Plantronics – Deutsche Bank began coverage of the headset maker at a "buy" rating, saying the headset market is an undervalued niche in the technology industry.

Expedia – Deutsche Bank downgraded the travel web site operator to "hold" from "buy", expressing concerns about execution as well as management changes at Expedia's unit.

Coach – The stock was downgraded to "hold" from "buy" at Canaccord Genuity, with the firm pointing to deteriorating traffic trends for the luxury goods retailer.

Microsoft — A Wall Street Journal article details divided opinion on who should succeed Steve Ballmer as CEO. The paper said at least two Microsoft executives and at least eight outside candidates have been approached to see if they are interested in the post.

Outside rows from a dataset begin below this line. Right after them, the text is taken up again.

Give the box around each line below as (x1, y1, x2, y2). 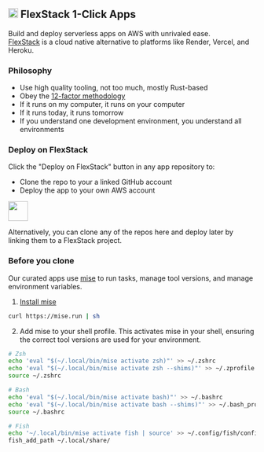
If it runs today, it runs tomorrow (19, 108, 124, 118)
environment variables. (8, 281, 82, 291)
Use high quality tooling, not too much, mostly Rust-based (19, 83, 208, 93)
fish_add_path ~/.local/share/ (8, 437, 111, 445)
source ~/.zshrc (8, 372, 61, 380)
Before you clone (8, 255, 75, 266)
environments (19, 125, 64, 134)
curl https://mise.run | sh (8, 312, 101, 320)
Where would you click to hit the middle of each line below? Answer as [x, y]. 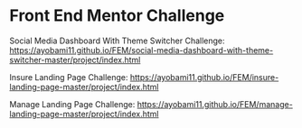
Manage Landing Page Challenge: [72, 104]
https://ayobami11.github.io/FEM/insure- [204, 77]
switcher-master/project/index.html [75, 59]
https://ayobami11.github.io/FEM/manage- [215, 104]
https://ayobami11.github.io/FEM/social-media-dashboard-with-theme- [142, 50]
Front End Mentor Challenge [117, 16]
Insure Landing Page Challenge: [69, 77]
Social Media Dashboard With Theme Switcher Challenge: [117, 41]
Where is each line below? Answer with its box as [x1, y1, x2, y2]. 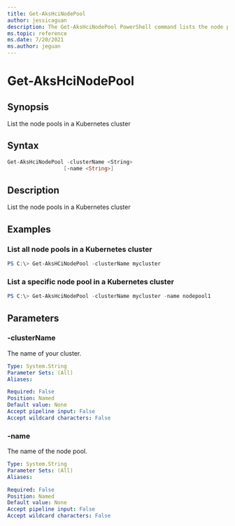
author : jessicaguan [7, 17, 68, 24]
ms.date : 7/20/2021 [7, 36, 64, 43]
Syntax [7, 140, 39, 151]
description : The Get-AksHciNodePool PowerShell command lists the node [7, 23, 224, 30]
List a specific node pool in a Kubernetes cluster [7, 276, 175, 286]
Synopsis [7, 101, 49, 113]
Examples [7, 223, 51, 235]
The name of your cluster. [7, 349, 82, 358]
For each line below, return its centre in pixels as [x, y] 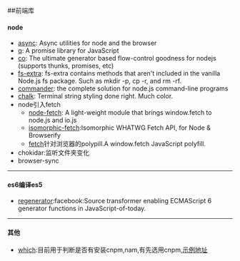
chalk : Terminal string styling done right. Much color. [95, 96]
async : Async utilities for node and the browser [87, 43]
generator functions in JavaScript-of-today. [82, 208]
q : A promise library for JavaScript [68, 51]
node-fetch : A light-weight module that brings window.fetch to [120, 113]
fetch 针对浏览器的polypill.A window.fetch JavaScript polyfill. [117, 144]
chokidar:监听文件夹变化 [54, 153]
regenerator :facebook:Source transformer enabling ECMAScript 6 [115, 201]
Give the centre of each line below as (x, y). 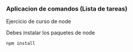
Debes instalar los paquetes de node (51, 33)
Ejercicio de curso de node (39, 22)
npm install (21, 44)
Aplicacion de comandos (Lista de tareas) (67, 9)
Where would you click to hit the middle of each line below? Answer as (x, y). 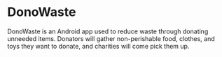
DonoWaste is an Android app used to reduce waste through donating (108, 31)
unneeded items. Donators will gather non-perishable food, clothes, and (111, 38)
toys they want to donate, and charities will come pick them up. (98, 46)
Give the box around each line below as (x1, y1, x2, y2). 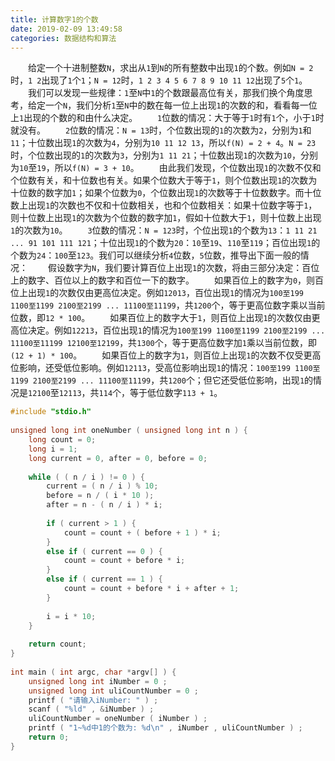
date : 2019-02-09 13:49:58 (10, 24, 123, 34)
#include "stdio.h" (10, 407, 92, 417)
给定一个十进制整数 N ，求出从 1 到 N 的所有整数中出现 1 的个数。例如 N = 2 (28, 62, 314, 74)
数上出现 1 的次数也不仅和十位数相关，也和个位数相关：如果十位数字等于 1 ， (10, 199, 318, 211)
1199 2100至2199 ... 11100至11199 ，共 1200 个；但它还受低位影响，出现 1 (10, 374, 305, 386)
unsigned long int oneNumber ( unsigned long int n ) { (10, 426, 248, 436)
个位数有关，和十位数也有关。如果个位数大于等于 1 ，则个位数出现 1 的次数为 (10, 174, 318, 186)
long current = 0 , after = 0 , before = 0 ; (28, 453, 208, 463)
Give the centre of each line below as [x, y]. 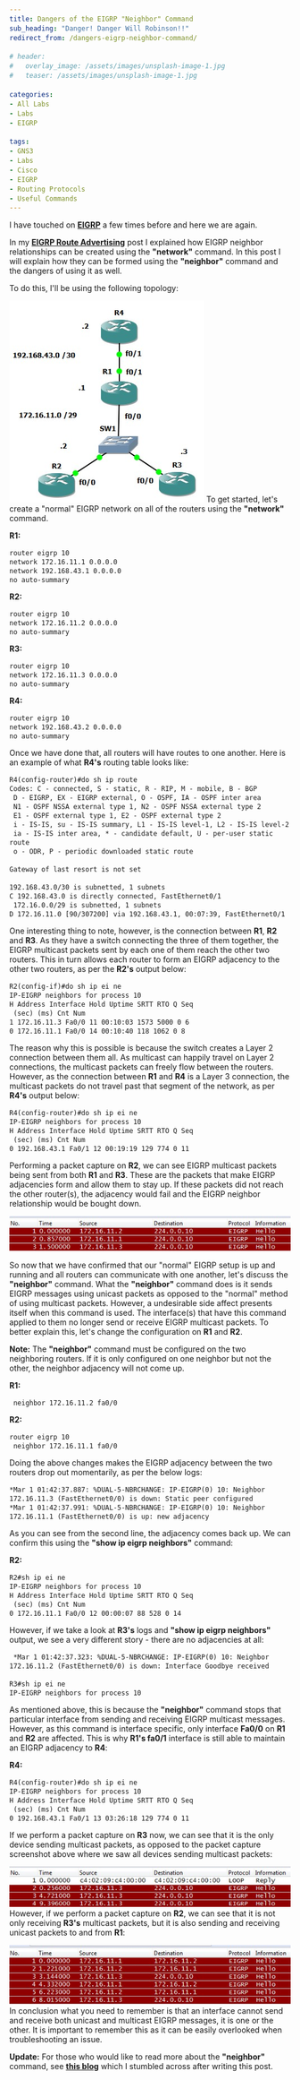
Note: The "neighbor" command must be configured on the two [128, 1349]
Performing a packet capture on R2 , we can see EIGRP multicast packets [143, 1165]
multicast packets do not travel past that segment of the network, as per [142, 1086]
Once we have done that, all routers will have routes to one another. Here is [147, 753]
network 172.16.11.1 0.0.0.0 [63, 563]
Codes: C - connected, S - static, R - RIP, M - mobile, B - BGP [133, 789]
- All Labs [29, 104]
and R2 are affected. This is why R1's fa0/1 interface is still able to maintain [147, 1738]
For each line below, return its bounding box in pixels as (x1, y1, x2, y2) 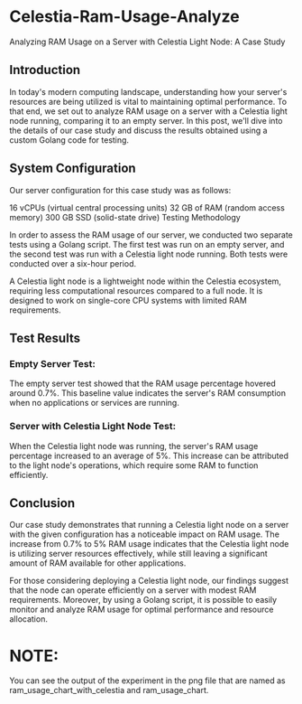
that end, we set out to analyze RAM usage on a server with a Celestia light (9, 106, 288, 117)
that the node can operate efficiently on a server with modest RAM (9, 585, 257, 596)
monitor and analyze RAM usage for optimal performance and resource (9, 604, 274, 615)
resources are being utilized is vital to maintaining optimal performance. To (9, 96, 287, 107)
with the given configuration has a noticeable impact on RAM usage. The (9, 529, 279, 540)
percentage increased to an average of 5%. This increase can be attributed (9, 450, 289, 461)
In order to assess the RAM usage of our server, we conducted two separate (9, 229, 293, 240)
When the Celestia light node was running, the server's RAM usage (9, 440, 259, 451)
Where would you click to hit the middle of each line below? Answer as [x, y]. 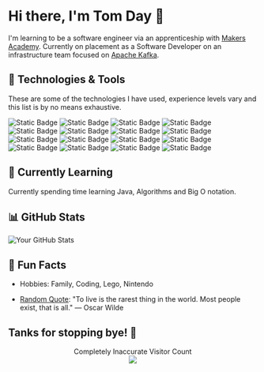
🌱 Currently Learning [60, 173]
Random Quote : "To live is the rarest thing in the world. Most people [130, 299]
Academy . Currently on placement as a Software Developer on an [115, 46]
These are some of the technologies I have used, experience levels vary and [132, 99]
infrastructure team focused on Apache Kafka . [84, 54]
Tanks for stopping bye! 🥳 [73, 332]
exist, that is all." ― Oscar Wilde [72, 308]
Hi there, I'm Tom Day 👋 [86, 16]
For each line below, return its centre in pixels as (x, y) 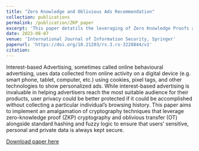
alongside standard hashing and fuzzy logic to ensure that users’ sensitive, (97, 123)
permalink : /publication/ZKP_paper (50, 23)
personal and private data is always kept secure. (65, 130)
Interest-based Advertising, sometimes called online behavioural (85, 67)
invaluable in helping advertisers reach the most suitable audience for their (97, 92)
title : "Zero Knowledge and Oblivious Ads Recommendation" (81, 12)
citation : (18, 50)
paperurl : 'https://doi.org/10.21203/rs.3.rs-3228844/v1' (79, 45)
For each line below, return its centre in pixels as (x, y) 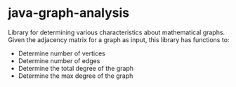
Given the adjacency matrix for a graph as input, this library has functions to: (119, 39)
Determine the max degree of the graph (76, 76)
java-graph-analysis (69, 13)
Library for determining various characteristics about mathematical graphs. (117, 32)
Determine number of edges (59, 60)
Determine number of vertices (62, 53)
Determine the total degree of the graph (76, 68)
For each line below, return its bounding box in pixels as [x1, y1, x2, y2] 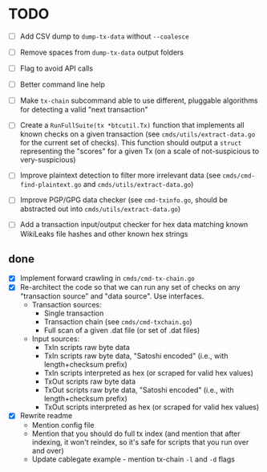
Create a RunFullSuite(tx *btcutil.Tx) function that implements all [19, 120, 245, 130]
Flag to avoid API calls [19, 63, 94, 73]
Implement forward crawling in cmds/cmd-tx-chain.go [19, 274, 195, 283]
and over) [31, 446, 64, 455]
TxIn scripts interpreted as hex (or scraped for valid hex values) [43, 368, 254, 378]
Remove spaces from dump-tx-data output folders [19, 47, 184, 57]
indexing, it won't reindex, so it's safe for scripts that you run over [31, 437, 249, 446]
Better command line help [19, 79, 106, 89]
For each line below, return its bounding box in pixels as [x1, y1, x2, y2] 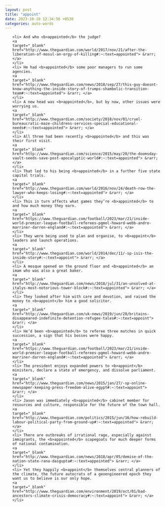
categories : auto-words [5, 21, 54, 26]
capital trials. [12, 173, 46, 178]
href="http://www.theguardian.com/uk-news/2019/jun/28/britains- [12, 312, 149, 317]
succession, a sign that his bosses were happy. [12, 333, 114, 338]
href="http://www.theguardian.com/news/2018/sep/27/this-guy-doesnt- [12, 82, 159, 87]
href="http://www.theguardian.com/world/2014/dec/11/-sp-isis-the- [12, 251, 154, 256]
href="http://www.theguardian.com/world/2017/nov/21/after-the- [12, 47, 147, 52]
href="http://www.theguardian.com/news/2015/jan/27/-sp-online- [12, 381, 147, 386]
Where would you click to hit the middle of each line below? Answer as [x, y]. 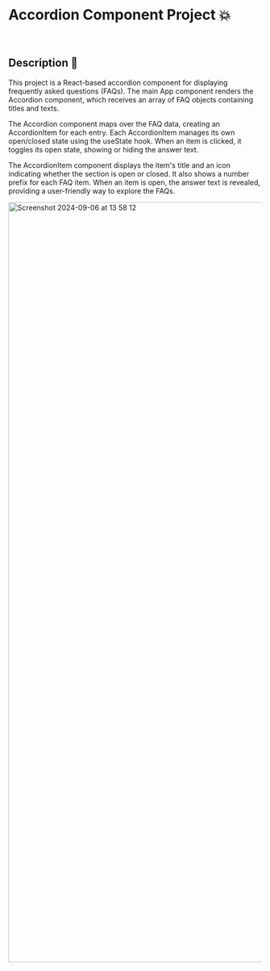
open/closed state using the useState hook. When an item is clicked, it [125, 141]
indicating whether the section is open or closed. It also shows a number [129, 173]
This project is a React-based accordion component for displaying [118, 82]
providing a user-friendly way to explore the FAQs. [92, 190]
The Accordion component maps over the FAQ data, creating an [114, 123]
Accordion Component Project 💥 [120, 15]
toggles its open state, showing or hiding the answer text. [104, 149]
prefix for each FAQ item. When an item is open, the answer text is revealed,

Netflix – Netflix is in talks with several cable companies about possible inclusion of the video service through set top boxes, according to the Journal. Comcast and Suddenlink Communications are among those said to be involved in the talks.

Alcatel-Lucent – Alcatel was upgraded to "overweight" from "equal-weight" at Barclays. The telecom equipment maker recently announced a sizable restructuring plan that involves hundreds of job cuts, but is being pressured by the French government to limit those cuts.

Merck – Merck was downgraded to "market perform" from "outperform" at Bernstein, a week after announcing it would cut 8,500 jobs.

Barclays– Barclays will provide Detroit with up to $350 million in debtor-in-possession financing, as the city works its way through the bankruptcy process.

Superior Energy – The oilfield services company said it expects current quarter profit of 39 to 41 cents per share, below current Street estimates of 49 cents. Superior Energy is feeling the impact of reduced pricing, among other factors. The company also announced a $400 million stock buyback plan.